(What is needed) Excluding any images, copy all of the lines below precisely as written.

(Extracted entries)
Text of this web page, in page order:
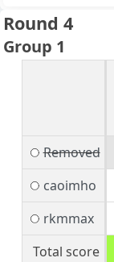
Round 4
Group 1
Removed
caoimho
rkmmax
Total score
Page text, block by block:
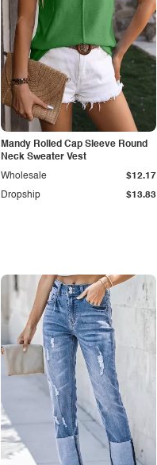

(Answer for the task)
Text of this web page, in page order:
Round 4
Group 1
Removed
caoimho
rkmmax
Total score
Page text, block by block:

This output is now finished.